One more thing to note is that attention heads are often polyfunctional and input-dependent. Although below, I assign a role to head, but that is only for learning purpose.
Head 0 (Left):
This head appears to be doing simple positional bookkeeping. There is a perfect bright green diagonal running from top-left to bottom-right. Everything else is dark red (near 0 attention). So each token is almost exclusively attending to itself. It preserves each token’s representation through the layer without mixing context from other tokens. It acts like a “skip connection” through the attention layer and maintains token identity.
Head 5 (Middle):
As compared to head 0, this one has more diffused patterns (oranges and light red spread out). It has no clear diagonal thus weak self-attention, while attention is more distributed across token. Remember that attention head need not to be specialized.
- “always → “so”
- “paris” → “french”
We can hypothesize this head spreads attention broadly to integrate context from the full sentence. It builds holistic understanding (not just local patterns) and likely creates sentence-level representations
Head 10 (Right):
This head is more selective than Head 5 (more dark red). It has specific connections light up (yellowish and green spots in strategic places)
- “paris” → “french”
- “french” → “paris”
- “she” → “emily”
- “french” → “lessons”
- “took” → “lessons”
We can hypothesize this head finds meaningful semantic relationships between concepts.

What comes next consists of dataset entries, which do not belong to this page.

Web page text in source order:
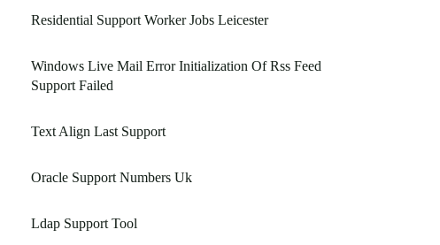
Residential Support Worker Jobs Leicester
Windows Live Mail Error Initialization Of Rss Feed
Support Failed
Text Align Last Support
Oracle Support Numbers Uk
Ldap Support Tool

The big idea: Multi-head attention is like having many different experts analyzing the same sentence: a grammarian, a semanticist, a position tracker, etc. The final understanding combines all their insights! This diversity of multi-head attention makes it amazingly powerful.
Conclusion
We can summarize our key learnings:
Attention is a learned lookup mechanism
When we see “paris” attending to “french” it was not programmed explicitly. The model learned this geographic-linguistic connection from reading millions of sentences during pre-training.
The Attention Mechanism (Q, K, V)
- Attention computes three things for each token:
- Query (Q): “What am I looking for?”
- Key (K): “What do I represent?”
- Value (V): “What information do I carry?”
The formula:
\[\text{Attention}(Q, K, V) = \text{softmax}\left(\frac{Q K^T}{\sqrt{d_k}}\right) V\]We saw how the formula works and how it is used to compute the attention matrix.
- In practice:
- Q·K^T: Compare queries to keys (compatibility scores)

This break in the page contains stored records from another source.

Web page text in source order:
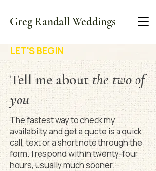
Greg Randall Weddings
LET'S BEGIN
Tell me aboutthe two of
you
The fastest way to check my
availabilty and get a quote is a quick
call, text or a short note through the
form. I respond within twenty-four
hours, usually much sooner.
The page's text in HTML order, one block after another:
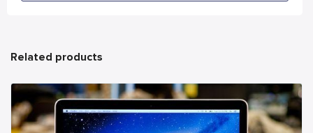
Related products
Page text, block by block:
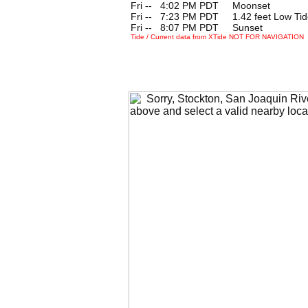
Fri --
4:02 PM PDT Moonset
Fri --
7:23 PM PDT 1.42 feet Low
Fri --
8:07 PM PDT Sunset
Tide / Current data from XTide NOT FOR NAVIGATION
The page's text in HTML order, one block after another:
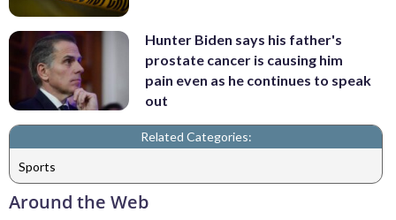
Hunter Biden says his father's
prostate cancer is causing him
pain even as he continues to speak
out
Related Categories:
Sports
Around the Web
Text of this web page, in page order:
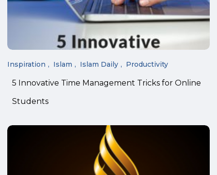
Inspiration Islam Islam Daily Productivity
5 Innovative Time Management Tricks for Online
Students

- Scaling: Prevent softmax saturation
- Softmax: Convert to probabilities
- ·V: Weighted sum of values
Multi-Head Attention = Multiple Specialists
We saw how different heads learn completely different concepts and bring different perspectives on the same token connections.
Heads are multi-talented
Attention heads are not rigidly specialized. A semantic head may also learn useful positional patterns and vice versa. Model optimizes for one thing: to minimize loss. Heads learn whatever combination of patterns achieves this. This flexibility makes transformers adaptable through fine-tuning!